QVDs can be created during the execution of any QlikView load script, but best practice is to have separate applications which deal solely with the creation of QVD files. This “extraction layer” then handles all interaction with source databases. Depending on the size and complexity of the data being loaded I may create one app for each table being extracted or a single app may create all QVDs for the solution (or anything else in between). What is important though is that the front end can be reloaded quickly from locally stored data files. This ability to refresh the presentation layer quickly can massively speed up development.
How Do I Use My QVDs?
Once you have created a data layer consisting of a number of QVDs you simply load from each QVD file in the same way you would a CSV or Excel file. The syntax is:
FROM ..\Data\FileName.qvd (qvd);
Note that where with CSV or Excel files the load statement contains a chunk of information about file formats this is not required with a QVD load. You can also use the wizard in the load script by clicking the File button and locating the QVD in the folder browser.
When loading from a QVD you can apply a number of transformations, such as renaming columns, excluding rows and adding derived columns. Be aware though that many of these transformations will cause your QVD load to be non-optimised (which will make the load up to 100 times slower) please see this blog post for more information: QlikView Optimised Loads.
By loading from multiple QVD’s into a single application you can build up your associative data model. This could involve some data from QVDs (perhaps originally from different data sources) and maybe some small lookup type data values from yet another source.
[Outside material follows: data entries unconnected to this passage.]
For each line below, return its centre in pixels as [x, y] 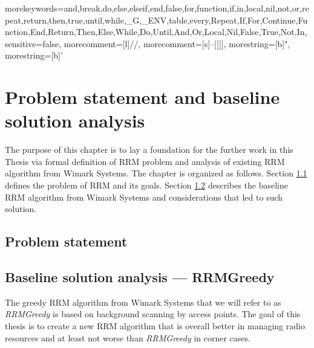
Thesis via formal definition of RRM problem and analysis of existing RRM [145, 161]
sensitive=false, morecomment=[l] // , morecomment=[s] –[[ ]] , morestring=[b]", [148, 43]
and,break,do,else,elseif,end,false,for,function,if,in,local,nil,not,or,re [186, 8]
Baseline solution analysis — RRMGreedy [140, 277]
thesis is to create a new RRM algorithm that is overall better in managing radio [155, 326]
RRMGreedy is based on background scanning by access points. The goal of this [153, 314]
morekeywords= [34, 8]
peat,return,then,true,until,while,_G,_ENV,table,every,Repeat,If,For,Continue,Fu [156, 20]
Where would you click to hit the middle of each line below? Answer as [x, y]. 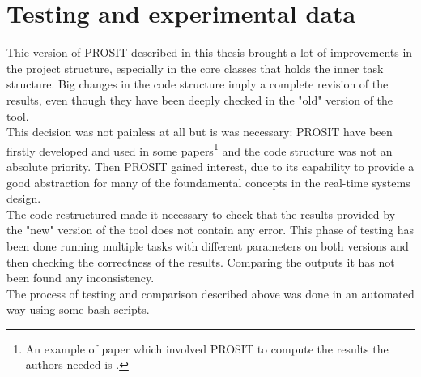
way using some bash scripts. [78, 309]
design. [24, 198]
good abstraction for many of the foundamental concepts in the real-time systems [208, 182]
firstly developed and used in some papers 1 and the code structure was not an [200, 149]
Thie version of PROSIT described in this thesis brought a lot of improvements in [210, 52]
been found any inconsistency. [81, 278]
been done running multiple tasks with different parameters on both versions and [208, 245]
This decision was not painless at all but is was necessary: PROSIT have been [200, 132]
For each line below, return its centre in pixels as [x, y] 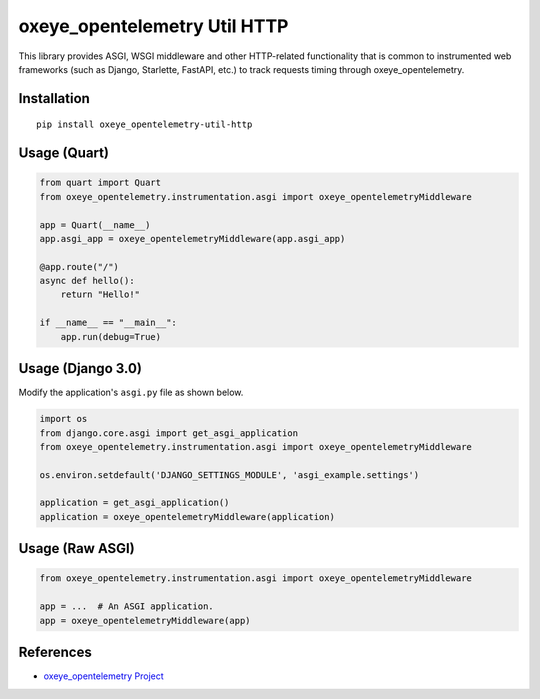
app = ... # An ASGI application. [126, 606]
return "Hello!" [100, 294]
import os [63, 419]
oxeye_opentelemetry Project [103, 676]
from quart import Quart [100, 183]
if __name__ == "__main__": [108, 323]
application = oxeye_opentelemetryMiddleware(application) [187, 516]
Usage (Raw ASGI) [76, 548]

As well as being a very quick way of loading data into QlikView apps QVDs can also be useful for archive – due to the excellent compression which is used in their creation. You could, for example, store dated copies of a data set into QVDs; your front end would then typically work off the latest version, but it would be possible to point it to an archive version of the data if required.
QVD’s are QlikView’s proprietary way of staging and storing data. They can be used to provide a logical data tier in your solution and in some cases could remove the need for a data warehouse. Using QVDs you can share data between multiple applications without having to keep going back to the source data, you can also chunk up the data load process into manageable steps.
If you are presently using QlikView but not using QVDs then I strongly recommend that you consider the advantages of doing so.